No Government Department can function in an orderly and proper way if there are individuals intent on protecting mini-empires. The Department of Agriculture, Food and Rural Development has suffered from such behaviour and the taxpayer has had to pay the price on more than one occasion. I must add, however, that there are outstanding public servants in the Department of Agriculture, Food and Rural Development who go beyond the level of public duty expected of them in their jobs, and I commend them.

Once there was the genesis of a story, the media masseurs got to work with gusto and guile. The story was massaged, embellished and primed by senior members of Fianna Fáil and their masterful minders into an issue of national importance. The political pressure was skilfully, wilfully and, with masterful precision, communicated to the nation via a prominent journalist.

It is no coincidence that this same journalist has displayed a curious loyalty to certain politicians in recent years. He has the ear of the most influential politicians, their minders and indeed their Law Library loyalists. If he is with you, then you can look forward to favourable treatment in a daily newspaper, on radio and sometimes on television but if, for whatever reason, he dislikes you, then you better watch out. Need I say more?

We have now reached a stage in Irish politics where a journalist can be pumped and primed by the highly-paid unelected advisers of the most senior politicians as part of some agenda to sacrifice whoever, whenever and however. So I am another scalp, but who cares? Does anybody care about the mechanics and methodology of how it was achieved? Perhaps they do not, but they should. If it is me today it will be someone else tomorrow. I care passionately about the warped way politics are being conducted. Wrongdoing on the part of any politician is totally unacceptable.

I now return to what the Public Offices Commission found against me. There were six allegations, of which four were found to be without foundation. Two were upheld, and these were deemed to have been unintentional omissions.

In regard to the first omission, which was my failure to make a declaration of an interest in the subject matter of the Labour Party motion, it was well known to the Opposition that I was personally opposed to the Government motion which I was obliged by the Whip system to support. The motion itself was irrelevant because a decision had already been taken by the Government to support a motion at European level a few days later which would resolve the issue anyway.

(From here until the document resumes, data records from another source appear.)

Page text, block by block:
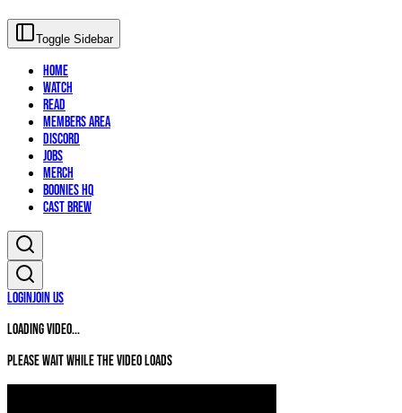
Toggle Sidebar
Home
Watch
Read
Members Area
Discord
Jobs
Merch
Boonies HQ
Cast Brew
LoginJoin Us
Loading video...
Please wait while the video loads
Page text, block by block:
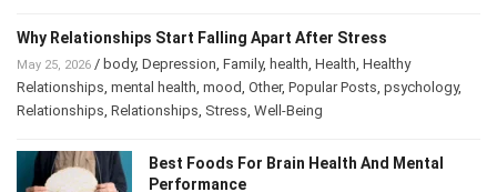
Why Relationships Start Falling Apart After Stress
May 25, 2026/ body,Depression,Family,health,Health,Healthy
Relationships ,mental health ,mood, Other,Popular Posts
Best Foods For Brain Health And Mental
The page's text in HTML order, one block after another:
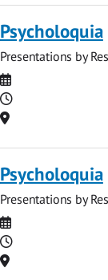
Psycholoquia
Presentations by
Date
Time
Location
Psycholoquia
Presentations by
Date
Time
Location
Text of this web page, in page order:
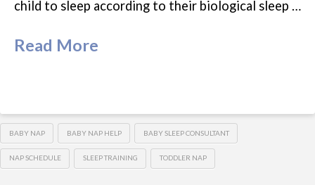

I take this opportunity to thank the members of the Opposition who gave evidence to the Commission confirming my position at that time, including Deputy Upton, who is present, and Deputy Penrose.

In regard to the second allegation of my failure to disclose an additional interest, I have at all times argued strongly that the meaning of this section of the Act is not at all clear. My contention in this regard was amply demonstrated by the failure of Deputy Quinn, the Leader of the Labour Party and one of the main complainants in this matter, to explain what additional interests meant when he was asked at the Public Offices Commission.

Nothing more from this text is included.